With both of them and the rest of my family up north, there’s no reason for me to stay here. I haven’t missed winter one bit, but I’m sure I won’t miss the sand gnats, either.

Shortly after we arrived here in 2015, I got a job in communications with a certain art school in Savannah for a few short months. It was both personally and professionally toxic and I’ll leave it at that.

In March 2016 I signed on with the Bryan County News as assistant editor and I’ve loved every minute of it. My “first” newspaper career, in the late 80s and early 90s, was great. But when I left it to work in politics and later with a free-market think tank, I never pictured myself as an ink-stained wretch again.

Like they say, never say never.

During my time here at the News, I’ve covered everything that came along. That’s one big difference between working for a weekly as opposed to a daily paper. Reporters at a daily paper have a “beat” to cover. At a weekly paper like this, you cover … life. Sports, features, government meetings, crime, fundraisers, parades, festivals, successes, failures and everything in between. Oh, and hurricanes. Two of them. I’ll take a winter blizzard over that any day.

Along the way I’ve met a lot of great people. Volunteers, business owners, pastors, students, athletes, teachers, coaches, co-workers, first responders, veterans, soldiers and yes, even some politicians.

And I learned that the same adrenalin rush from covering “breaking news” that I experienced right out of college is still just as exciting nearly 30 years later.

With as much as I’ve written about the population increase and traffic problems, at least for a few short minutes my departure means there will be one less vehicle clogging up local roads. At least until I pass three or four moving vans headed this way as I get on northbound I-95.

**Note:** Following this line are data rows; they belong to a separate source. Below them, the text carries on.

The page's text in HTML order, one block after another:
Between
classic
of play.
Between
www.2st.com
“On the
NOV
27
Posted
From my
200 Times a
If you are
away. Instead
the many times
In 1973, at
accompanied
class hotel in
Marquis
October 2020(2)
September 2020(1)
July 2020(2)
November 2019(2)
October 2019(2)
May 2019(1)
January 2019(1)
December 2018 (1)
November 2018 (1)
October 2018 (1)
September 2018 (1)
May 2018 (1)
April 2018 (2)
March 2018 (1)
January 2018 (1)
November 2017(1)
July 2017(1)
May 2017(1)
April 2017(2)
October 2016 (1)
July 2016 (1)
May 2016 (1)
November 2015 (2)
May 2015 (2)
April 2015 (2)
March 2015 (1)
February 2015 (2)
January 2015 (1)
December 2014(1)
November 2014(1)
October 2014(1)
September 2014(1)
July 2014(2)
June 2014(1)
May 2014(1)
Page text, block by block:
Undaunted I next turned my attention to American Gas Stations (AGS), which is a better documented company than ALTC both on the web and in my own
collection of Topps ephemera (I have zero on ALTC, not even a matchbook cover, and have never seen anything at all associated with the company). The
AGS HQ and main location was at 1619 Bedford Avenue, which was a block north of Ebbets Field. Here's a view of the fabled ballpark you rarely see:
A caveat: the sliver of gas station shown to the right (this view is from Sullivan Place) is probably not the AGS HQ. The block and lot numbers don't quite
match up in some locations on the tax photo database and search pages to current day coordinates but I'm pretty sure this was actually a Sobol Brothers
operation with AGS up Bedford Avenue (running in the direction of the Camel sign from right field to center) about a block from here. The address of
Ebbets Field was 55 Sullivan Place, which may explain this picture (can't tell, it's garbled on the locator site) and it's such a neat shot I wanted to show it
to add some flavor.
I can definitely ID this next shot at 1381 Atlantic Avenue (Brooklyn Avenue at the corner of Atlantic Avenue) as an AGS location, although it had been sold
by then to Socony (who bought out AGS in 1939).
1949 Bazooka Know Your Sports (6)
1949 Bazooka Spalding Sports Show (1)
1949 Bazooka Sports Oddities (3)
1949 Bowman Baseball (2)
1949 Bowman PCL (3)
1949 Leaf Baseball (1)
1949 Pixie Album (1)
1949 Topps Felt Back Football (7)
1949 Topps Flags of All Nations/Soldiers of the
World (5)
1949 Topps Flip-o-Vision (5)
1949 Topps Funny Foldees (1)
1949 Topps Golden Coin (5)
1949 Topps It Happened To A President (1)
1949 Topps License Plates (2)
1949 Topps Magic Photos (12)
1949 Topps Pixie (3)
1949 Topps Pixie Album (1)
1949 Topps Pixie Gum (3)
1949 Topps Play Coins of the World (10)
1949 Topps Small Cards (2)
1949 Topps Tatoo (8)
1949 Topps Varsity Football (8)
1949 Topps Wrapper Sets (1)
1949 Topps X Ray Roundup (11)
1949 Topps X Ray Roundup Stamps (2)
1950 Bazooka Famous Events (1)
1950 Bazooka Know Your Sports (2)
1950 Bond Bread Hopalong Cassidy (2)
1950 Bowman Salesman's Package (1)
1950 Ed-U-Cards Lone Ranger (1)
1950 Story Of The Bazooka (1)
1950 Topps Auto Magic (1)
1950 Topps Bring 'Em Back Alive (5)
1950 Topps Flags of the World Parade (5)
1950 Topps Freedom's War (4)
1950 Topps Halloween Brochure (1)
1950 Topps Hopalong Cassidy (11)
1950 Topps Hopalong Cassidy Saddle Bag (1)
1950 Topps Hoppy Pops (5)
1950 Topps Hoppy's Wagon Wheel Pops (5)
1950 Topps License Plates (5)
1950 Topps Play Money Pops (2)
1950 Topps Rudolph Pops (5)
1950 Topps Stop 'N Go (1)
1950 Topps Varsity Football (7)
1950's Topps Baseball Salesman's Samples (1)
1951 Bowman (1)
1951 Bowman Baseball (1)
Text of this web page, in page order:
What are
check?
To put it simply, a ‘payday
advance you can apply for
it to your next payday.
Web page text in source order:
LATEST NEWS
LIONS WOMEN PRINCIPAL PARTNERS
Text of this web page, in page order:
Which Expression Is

The hub-bub over growth here can be humorous, unintentional and ironic all at once. We often get comments on our Facebook page that go something like this: “I’ve lived here for (usually less than five years) and the growth is out of control! We need a moratorium on new construction.”

It’s like people who move into phase I of “Walden Woods” subdivision after all the trees are cleared out and then complain about trees being cut down for phase II.

Bryan County will always hold a special place in my heart and I definitely plan on visiting again someday. My hope is that my boss, Jeff Whitten (one of the best I’ve ever had), will let me continue to be part of the Pembroke Mafia Football League from afar. If the Corleone family could expand to Vegas, there’s no reason the PMFL can’t expand to Michigan.

But the main reason I want to return someday is about that traffic issue. After all, I’ll need to see it with my own eyes before I’ll believe that Highway 144 actually got widened.